Seit zwei Monaten finden im peruanischen Amazonasgebiet friedliche Proteste und direkte Aktionen von Indígenas statt. Sie richten sich gegen neu erlassene Dekrete unter der sozialdemokratischen Regierung Alan Garcías vorzugehen, welche sie fundamentaler Rechte beraubt und die Ansiedlung von Ölfirmen in ihren Stammesgebieten forciert.
Nur einen Monat später hatte die peruanische Regierung einen zwei Monate anhaltenen Notstand für mehrere Provinzen im Amazonasgebiet ausgerufen.
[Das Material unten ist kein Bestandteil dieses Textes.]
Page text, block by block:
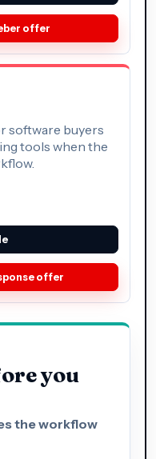
offer
software buyers
tools when the
offer
you
the workflow
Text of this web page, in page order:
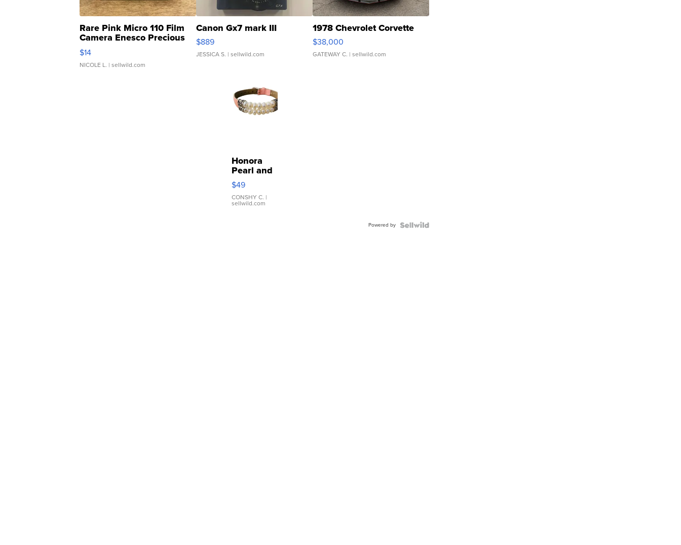
Rare Pink Micro 110 Film
Camera Enesco Precious
Moments TD4
$14
NICOLE L. | sellwild.com
Canon Gx7 mark III
$889
JESSICA S. | sellwild.com
1978 Chevrolet Corvette
$38,000
GATEWAY C. | sellwild.com
Honora
Pearl and
Pink
Leather
Bracelet
Adjustable
$49
CONSHY C. |
sellwild.com
Powered by
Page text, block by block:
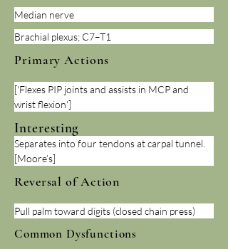
Median nerve
Brachial plexus; C7–T1
Primary Actions
['Flexes PIP joints and assists in MCP and
wrist flexion']
Interesting
Separates into four tendons at carpal tunnel.
[Moore’s]
Reversal of Action
Pull palm toward digits (closed chain press)
Common Dysfunctions
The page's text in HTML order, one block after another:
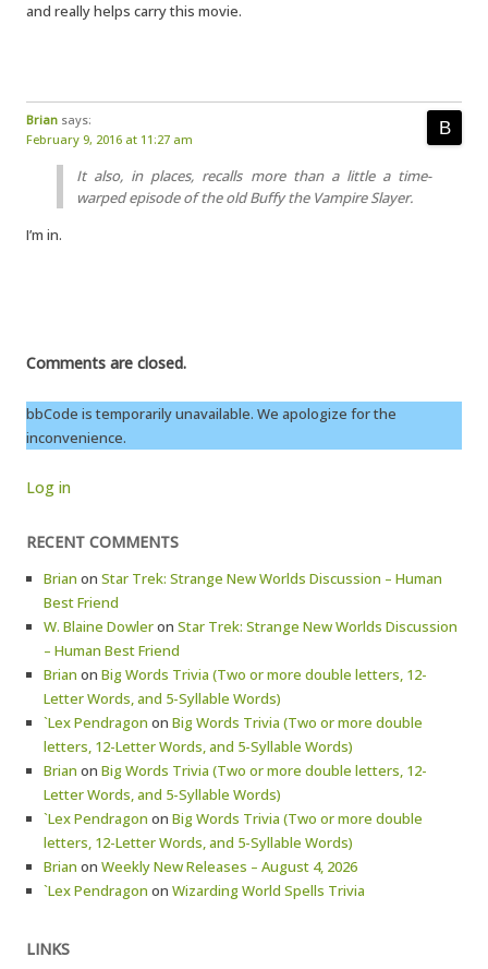
and really helps carry this movie.
Brian says:
February 9, 2016 at 11:27 am
It also, in places, recalls more than a little a time-
warped episode of the old Buffy the Vampire Slayer.
I’m in.
Comments are closed.
bbCode is temporarily unavailable. We apologize for the
inconvenience.
Log in
RECENT COMMENTS
Brian on Star Trek: Strange New Worlds Discussion – Human
Best Friend
W. Blaine Dowleron Star Trek: Strange New Worlds Discussion
– Human Best Friend
Brian on Big Words Trivia (Two or more double letters, 12-
Letter Words, and 5-Syllable Words)
`Lex Pendragon on Big Words Trivia (Two or more double
letters, 12-Letter Words, and 5-Syllable Words)
Brian on Big Words Trivia (Two or more double letters, 12-
Letter Words, and 5-Syllable Words)
`Lex Pendragon on Big Words Trivia (Two or more double
letters, 12-Letter Words, and 5-Syllable Words)
Brian on Weekly New Releases – August 4, 2026
`Lex Pendragon on Wizarding World Spells Trivia
LINKS

Militär-und Sondereinheiten der Polizei wurden in die betroffenen Regionen entsendet, um die friedlichen Proteste gewaltsam zu unterdrücken und die Interessen der überwiegend großen Unternehmen aus dem Ausland zu schützen.
Am 5. Juni kamen bei der gewaltsamen Räumung einer Straßenblockade von mehr als 5.000 Indíginas in Bagua (Nordperu) durch die Polizei möglicherweise bis zu 40 Menschen ums Leben.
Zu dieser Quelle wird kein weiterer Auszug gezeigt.